1.23 Proof of SVD Decomposition 2

Complete ${u_i}{i=1}^p$ to a basis ${u_i}{i=1}^m$. Since $Av_i=\sigma_i u_i$, we have
$$
A(v_1, …, v_n)=(u_1, …, u_m)\left(\begin{matrix}
&\sigma_1 &0 &0 &\cdots &0 \\
&0 \ &\ddots &0 &\vdots &0 \\
&0 &\cdots &\sigma_p &\vdots &0 \\
&\vdots &\cdots &\cdots &\vdots &0 \\
&0 &\cdots &\cdots &0 &0
\end{matrix}\right),
$$
which is of the form $A\tilde{V}=\tilde{U}\tilde{\Sigma}$, thus
$$
A = \tilde{U}\tilde{\Sigma}\tilde{V}^T.
$$

Now simply delete all columns of $\tilde{U}$ and the rows of $\tilde{V}^T$ which are multiplied by zero singular values and we obtain the form $A=U\Sigma V^T$, with $U\in \mathbb{R}^{m\times p}$ and $V\in \mathbb{R}^{n\times p}$.
In Matlab, [U, S, V]=svd(A).

1.24 A Geomtric Interpretation of SVD

For $A\in \mathbb{R}^{n\times n}$, the singular value decomposition $A=U\Sigma V^T$ is sunch that the columns $U=(u_1, …, u_n)$, and $V = (v_1,…,v_n)$ form orthogonal bases of $\hat{n}$. If a point $x\in \mathbb{R}^n$ is mapped to a point $y\in \mathbb{R}^n$ by the transformation $A$, then the coordinates of $y$ in basis $U$ are related to the coordinates of $x$ in basis $V$ by the diagonal matrix $\Sigma:$ each coordinate is merely scaled by the corresponding singular value:
$$
y=Ax = U\Sigma V^T x \Leftrightarrow U^T y = \Sigma V^T x.
$$

The matrix $A$ maps the unit sphere into an ellipsoid with semi-axes $\sigma i u_i$.
To see this, we call $\alpha \equiv V^T x$ the coefficients of the point $x$ in the basis $V$ and those of $y$ in basis $U$ shall be called $\beta \equiv U^Ty$. All points of the circle fulfill $|x|^2_2\sum{i}\alpha ^2_i = 1$. The above statement says that $\beta _i = \sigma_i \alpha_i$. Thus for the points on the sphere we have:
$$
\sum_i \alpha_i^2 = \sum_i \beta^2_i / \sigma_i ^2 = 1,
$$
which states that the transformed points lie on an ellipsoid oriented along the axes of the basis $U$.

1.25 The Generalized (Moore Penrose) Inverse

For certain quadratic matrices one can define an inverse matrix, if $det(A)\neq 0 $. The set of all invertible matrices forms the group $GL(n)$. One can also define a (generalized) inverse (also called pseudo inverse) for an arbirary (non-quadratic) matrix $A\in \mathbb{R}^{m\times n}$. If its SVD is $A=U\Sigma V^T$, the pseudo inverse is deined as:
$$
A^{\dagger} = V\Sigma ^{\dagger} U^{T}, \ where \ \Sigma{\dagger}=\left(
\begin{aligned} &\Sigma_1^{-1} &0 \\
&0 &0\end{aligned}\right)_{n\times m}
$$
where $\Sigma_1$ is the diagonal matrix of non-zero singular values.
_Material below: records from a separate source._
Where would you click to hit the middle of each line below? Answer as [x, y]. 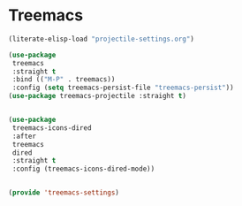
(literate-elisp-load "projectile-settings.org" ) [102, 39]
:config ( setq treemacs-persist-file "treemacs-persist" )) [123, 88]
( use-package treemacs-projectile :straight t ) [98, 96]
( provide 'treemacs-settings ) [64, 193]
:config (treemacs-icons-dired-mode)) [83, 169]
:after [24, 136]
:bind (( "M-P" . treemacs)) [64, 80]
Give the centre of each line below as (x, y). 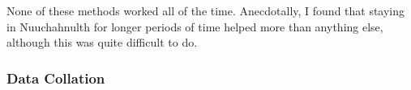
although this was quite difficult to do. (102, 42)
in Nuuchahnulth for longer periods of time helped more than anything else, (195, 26)
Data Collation (56, 78)
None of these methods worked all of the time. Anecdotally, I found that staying (206, 10)
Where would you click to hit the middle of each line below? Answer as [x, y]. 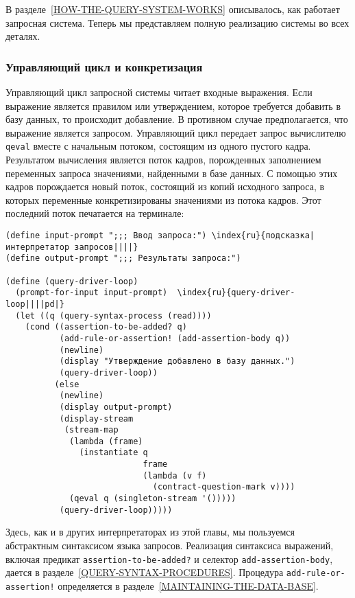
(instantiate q [113, 453]
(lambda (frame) [106, 441]
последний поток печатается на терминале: [95, 213]
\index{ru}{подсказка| [263, 235]
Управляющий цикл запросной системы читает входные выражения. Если [159, 92]
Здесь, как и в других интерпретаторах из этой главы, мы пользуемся [150, 532]
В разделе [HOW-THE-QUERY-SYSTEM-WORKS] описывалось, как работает [173, 9]
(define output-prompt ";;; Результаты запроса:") [123, 258]

In Matlab: X=pinv(A). In particular, the pseudo inverse can be employed in a singular fashion as the inverse of quadratic invertible matrices:
$$
AA^{\dagger}A=A, \quad A^{\dagger}AA^{\dagger}=A{\dagger}.
$$

The linear system $Ax=b$ with $A\in \mathbb{R}^{m\times n}$ of rank $r\leq \min(m,n)$ can have multiple por no solutions. $x_{min}=A^{\dagger}b$ is among all minimizers of $|Ax-b|^2$ the one with the smallest norm $|x|$.